§ **Exercise objective**
In the data below, locate each line with the word "than" and list it.

Records from a dataset
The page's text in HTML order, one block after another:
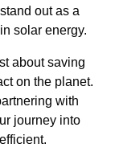
out as a
solar energy.
about saving
on the planet.
with
journey into
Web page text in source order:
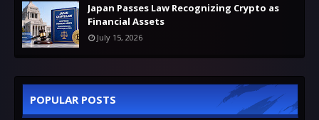
Japan Passes Law Recognizing Crypto as
Financial Assets
July 15, 2026
POPULAR POSTS
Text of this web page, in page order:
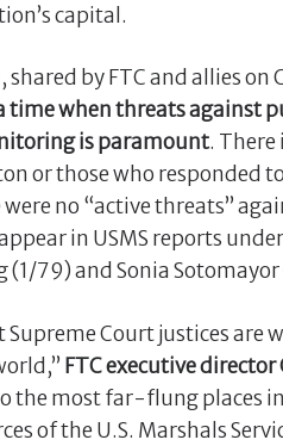
capital.
by FTC and allies
time when threats against
is paramount.
or those who responded
no “active threats”
in USMS reports
79) and Sonia Sotomayor
Court justices
FTC executive director
the most far-flung places
of the U.S. Marshals
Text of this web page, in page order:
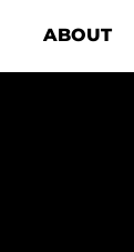
ABOUT
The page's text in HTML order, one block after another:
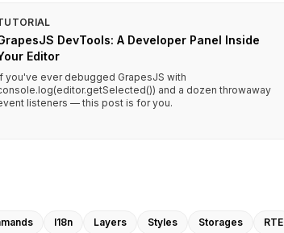
DevTools: A Developer Panel Inside
Editor
you've ever debugged GrapesJS with
and a dozen throwaway
listeners — this post is for you.
I18n Layers Styles Storages RTE
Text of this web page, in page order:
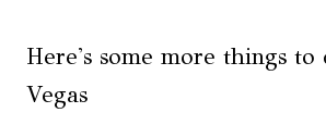
Here's some more things to
Vegas
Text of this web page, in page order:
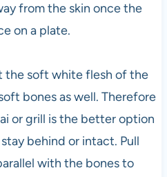
from the skin once the
on a plate.
the soft white flesh of the
bones as well. Therefore
or grill is the better option
behind or intact. Pull
with the bones to
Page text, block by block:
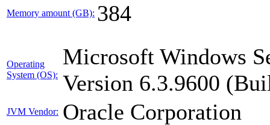
Memory amount (GB): 384
Operating
System (OS):
Microsoft Windows
Version 6.3.9600
JVM Vendor: Oracle Corporation
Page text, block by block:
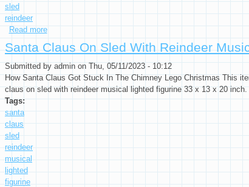
sled
reindeer
Read moreabout Vintage Christmas Key Wind Up Toy In Original
Santa Claus On Sled With Reindeer
Submitted byadminon Thu, 05/11/2023 - 10:12
How Santa Claus Got Stuck In The Chimney Lego Christmas This
claus on sled with reindeer musical lighted figurine 33 x 13 x 20 inch.
Tags:
santa
claus
sled
reindeer
musical
lighted
figurine
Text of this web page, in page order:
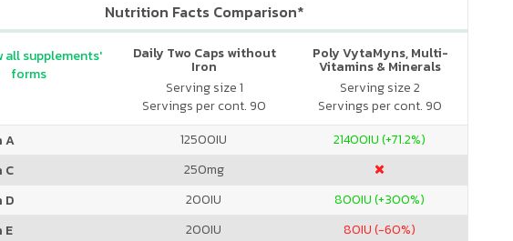
Nutrition Facts Comparison*
Daily Two Caps without
Iron
Serving size 1
Servings per cont. 90
Poly VytaMyns, Multi-
Vitamins & Minerals
Serving size 2
Servings per cont. 90
all supplements'
forms
A 12500IU 21400IU (+71.2%)
C
250mg
D
200IU 800IU (+300%)
E
200IU 80IU (-60%)
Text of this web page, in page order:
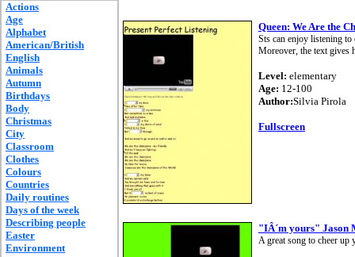
Actions
Age
Alphabet
American/British
English
Animals
Autumn
Birthdays
Body
Christmas
City
Classroom
Clothes
Colours
Countries
Daily routines
Days of the week
Describing people
Easter
Environment
Queen: We Are the
Sts can enjoy listening to
Moreover, the text gives
Level: elementary
Age: 12-100
Author:Silvia Pirola
Fullscreen
"IÂ´m yours" Jason
A great song to cheer up
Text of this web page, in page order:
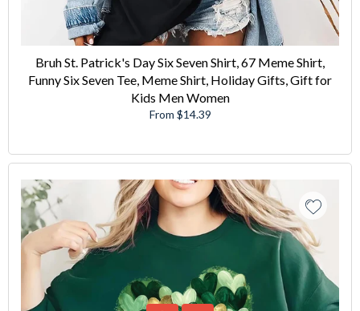
Bruh St. Patrick's Day Six Seven Shirt, 67 Meme Shirt,
Funny Six Seven Tee, Meme Shirt, Holiday Gifts, Gift for
Kids Men Women
From $14.39
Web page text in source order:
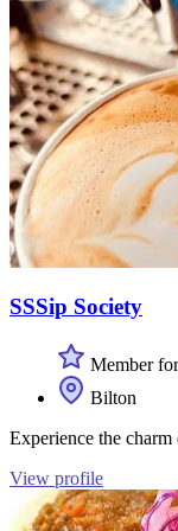
SSSip Society
Member
Bilton
Experience the
View profile
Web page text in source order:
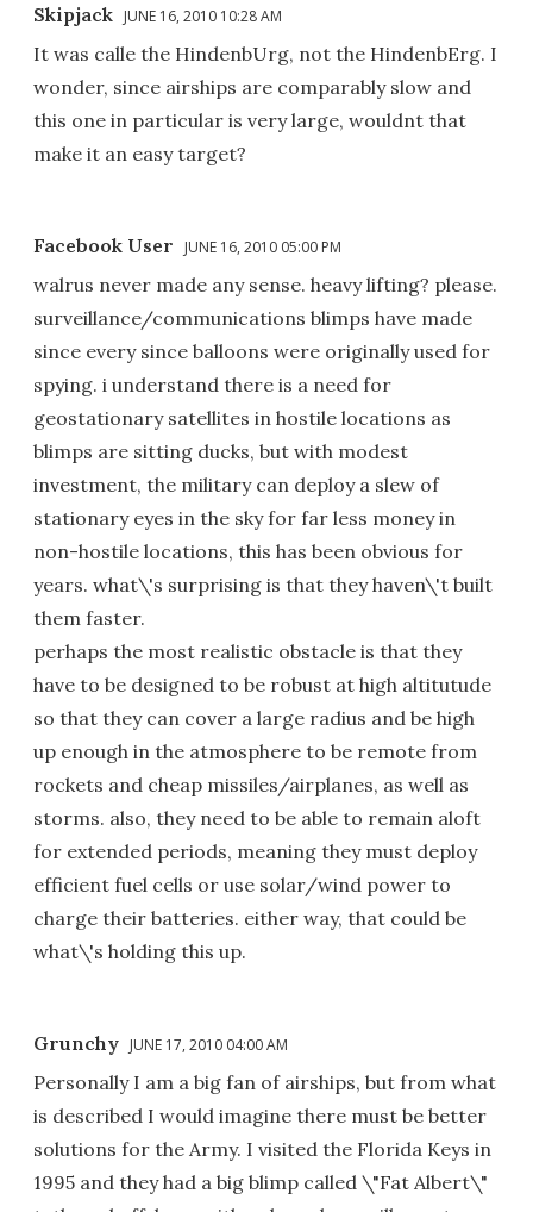
Skipjack JUNE 16, 2010 10:28 AM
It was calle the HindenbUrg, not the HindenbErg. I
wonder, since airships are comparably slow and
this one in particular is very large, wouldnt that
make it an easy target?
Facebook User JUNE 16, 2010 05:00 PM
walrus never made any sense. heavy lifting? please.
surveillance/communications blimps have made
since every since balloons were originally used for
spying. i understand there is a need for
geostationary satellites in hostile locations as
blimps are sitting ducks, but with modest
investment, the military can deploy a slew of
stationary eyes in the sky for far less money in
non-hostile locations, this has been obvious for
years. what\'s surprising is that they haven\'t built
them faster.
perhaps the most realistic obstacle is that they
have to be designed to be robust at high altitutude
so that they can cover a large radius and be high
up enough in the atmosphere to be remote from
rockets and cheap missiles/airplanes, as well as
storms. also, they need to be able to remain aloft
for extended periods, meaning they must deploy
efficient fuel cells or use solar/wind power to
charge their batteries. either way, that could be
what\'s holding this up.
Grunchy JUNE 17, 2010 04:00 AM
Personally I am a big fan of airships, but from what
is described I would imagine there must be better
solutions for the Army. I visited the Florida Keys in
1995 and they had a big blimp called \"Fat Albert\"
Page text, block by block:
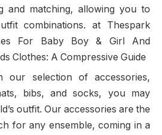
and matching, allowing you to
combinations. at Thespark
For Baby Boy & Girl And
Clothes: A Compressive Guide
our selection of accessories,
bibs, and socks, you may
outfit. Our accessories are the
for any ensemble, coming in a
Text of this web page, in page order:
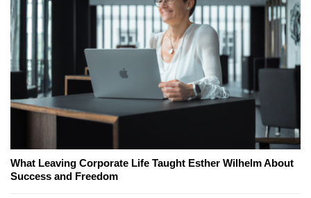
What Leaving Corporate Life Taught Esther Wilhelm About
Success and Freedom
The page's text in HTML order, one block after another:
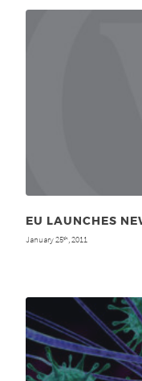
EU LAUNCHES
January 25th, 2011
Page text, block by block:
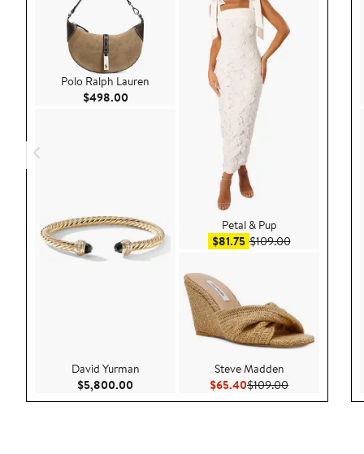
Polo Ralph Lauren
$498.00Current Price $498.00
David Yurman
$5,800.00 Current Price $5,800.00
Petal & Pup
$81.75Sale price $81.75
$109.00After sale
Steve Madden
$65.40Current Price $65.40
$109.00Previous Price
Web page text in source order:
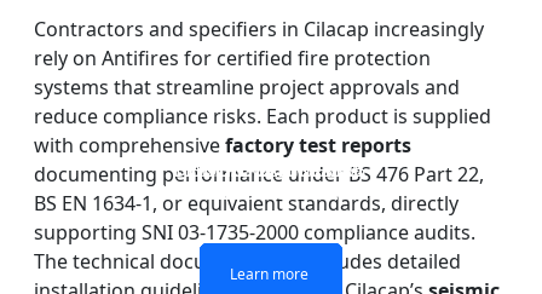
SINGLE LAYER FIRE-
RATED GLASS
Learn more
DOUBLE LAYERS FIRE-
RATED GLASS
Learn more
FIREPROOF GLAZING
WINDOWS AND DOORS
Learn more
FIRE-RATED GLASS
PARTITION WALL
Learn more
Contractors and specifiers in Cilacap increasingly
rely on Antifires for certified fire protection
systems that streamline project approvals and
reduce compliance risks. Each product is supplied
with comprehensivefactory test reports
documenting performance under BS 476 Part 22,
BS EN 1634-1, or equivalent standards, directly
supporting SNI 03-1735-2000 compliance audits.
The technical documentation includes detailed
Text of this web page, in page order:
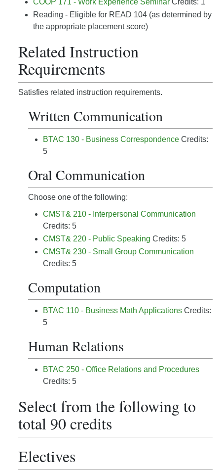
COOP 171 - Work Experience Seminar Credits: 1
Reading - Eligible for READ 104 (as determined by
the appropriate placement score)
Related Instruction
Requirements
Satisfies related instruction requirements.
Written Communication
BTAC 130 - Business Correspondence Credits:
5
Oral Communication
Choose one of the following:
CMST& 210 - Interpersonal Communication
Credits: 5
CMST& 220 - Public Speaking Credits: 5
CMST& 230 - Small Group Communication
Credits: 5
Computation
BTAC 110 - Business Math Applications Credits:
5
Human Relations
BTAC 250 - Office Relations and Procedures
Credits: 5
Select from the following to
total 90 credits
Electives
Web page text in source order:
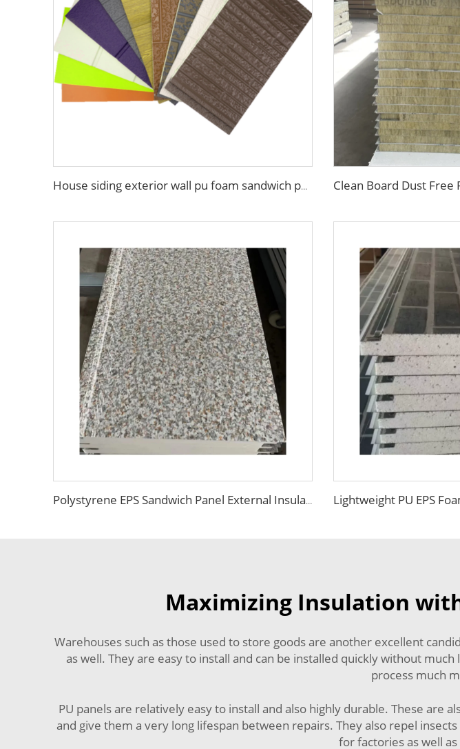
House siding exterior wall pu foam sandwich panel for building house clean room wall panel pu sandwich panel
Polystyrene EPS Sandwich Panel External Insulation Board Metal Carved Panels for Warehouse Wall and Roof Decoration
Maximizing Insulation
Warehouses such as those used to store goods are another excellent
as well. They are easy to install and can be installed quickly without
process much
PU panels are relatively easy to install and also highly durable. These
and give them a very long lifespan between repairs. They also repel
for factories as well
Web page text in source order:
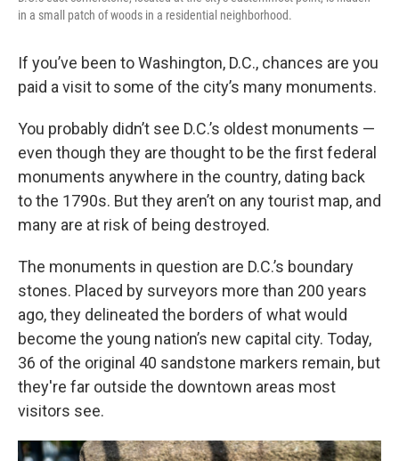
in a small patch of woods in a residential neighborhood.
If you’ve been to Washington, D.C., chances are you
paid a visit to some of the city’s many monuments.
You probably didn’t see D.C.’s oldest monuments —
even though they are thought to be the first federal
monuments anywhere in the country, dating back
to the 1790s. But they aren’t on any tourist map, and
many are at risk of being destroyed.
The monuments in question are D.C.’s boundary
stones. Placed by surveyors more than 200 years
ago, they delineated the borders of what would
become the young nation’s new capital city. Today,
36 of the original 40 sandstone markers remain, but
they're far outside the downtown areas most
visitors see.
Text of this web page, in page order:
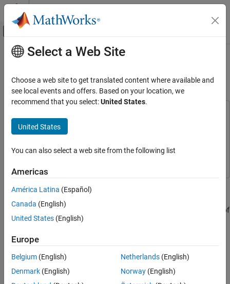
Skip to content
Off-Canvas Navigation Menu Toggle
Documentation Home
AUTOSAR Blockset
Get Started with AUTOSAR Blockset
Model
Prerequisites
Example Model
Main Content
Develop AUTOSAR Software
Architecture Model
AUTOSAR Blockset
System ComposerSystem Composer
This tutorial assumes that you are familiar with the basics of the
AUTOSAR standard and Simulink
. The code generation portion of
this tutorial assumes that you have knowledge of Embedded
Optional part of the tutorial requires Simulink Coder™ and
Embedded Coder software.
Select a Web Site
Choose a web site to get translated content where available and
see local events and offers. Based on your location, we
recommend that you select:United States.
United States
You can also select a web site from the following list
Americas
América Latina (Español)
Canada (English)
United States (English)
Europe
Belgium (English)
Denmark (English)
Netherlands(English)
Norway(English)
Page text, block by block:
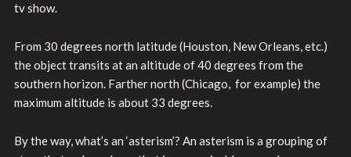
tv show.
From 30 degrees north latitude (Houston, New Orleans, etc.)
the object transits at an altitude of 40 degrees from the
southern horizon. Farther north (Chicago, for example) the
maximum altitude is about 33 degrees.
By the way, what’s an ‘asterism’? An asterism is a grouping of
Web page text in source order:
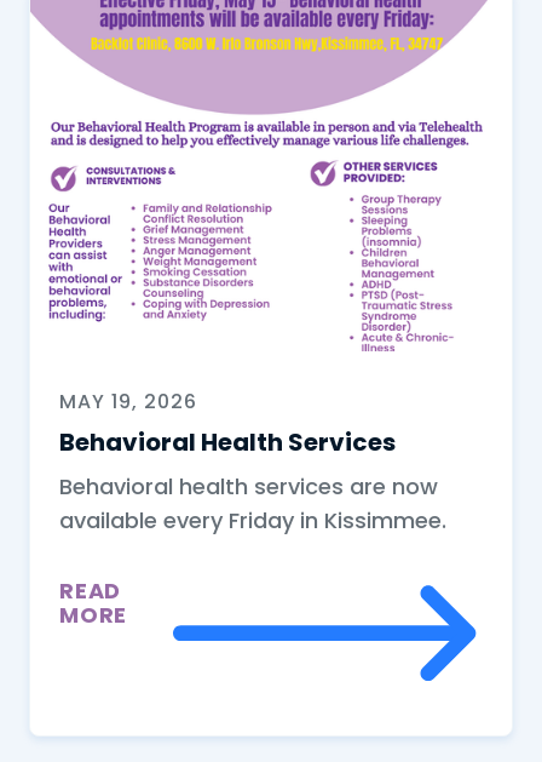
MAY 19, 2026
Behavioral Health Services
Behavioral health services are now
available every Friday in Kissimmee.
READ
MORE
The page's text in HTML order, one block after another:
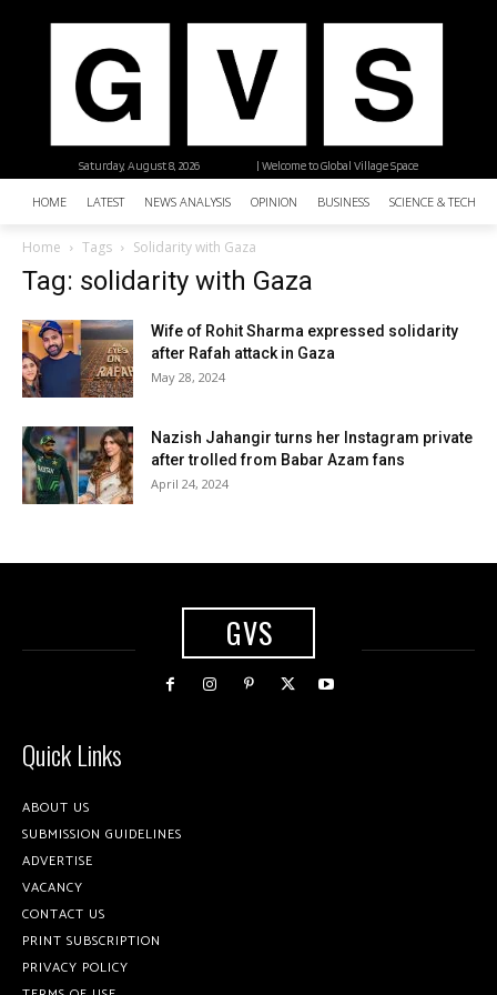
| Welcome to Global Village Space
Saturday, August 8, 2026
HOME LATEST NEWS ANALYSIS OPINION BUSINESS SCIENCE &
Home Tags Solidarity with Gaza
Tag: solidarity with Gaza
Wife of Rohit Sharma expressed solidarity
after Rafah attack in Gaza
May 28, 2024
Nazish Jahangir turns her Instagram private
after trolled from Babar Azam fans
April 24, 2024
GVS
Quick Links
ABOUT US
SUBMISSION GUIDELINES
ADVERTISE
VACANCY
CONTACT US
PRINT SUBSCRIPTION
PRIVACY POLICY
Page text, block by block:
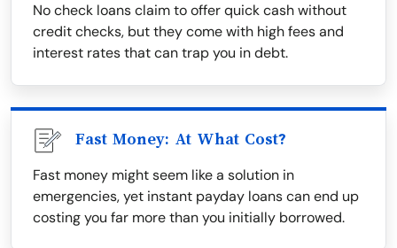
No check loans claim to offer quick cash without
credit checks, but they come with high fees and
interest rates that can trap you in debt.
Fast Money: At What Cost?
Fast money might seem like a solution in
emergencies, yet instant payday loans can end up
costing you far more than you initially borrowed.
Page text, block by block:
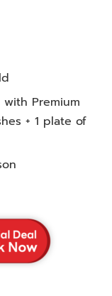
with Premium
+ 1 plate of
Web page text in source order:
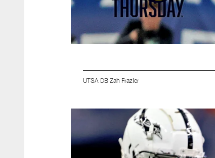
UTSA DB Zah Frazier
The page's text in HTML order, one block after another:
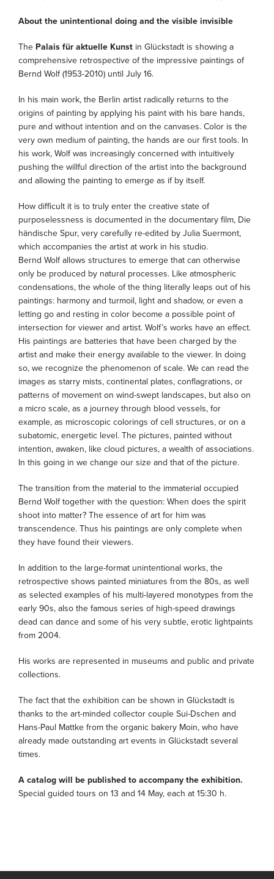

§ **Answer**
stones. Placed by surveyors more than 200 years
costing you far more than you initially borrowed.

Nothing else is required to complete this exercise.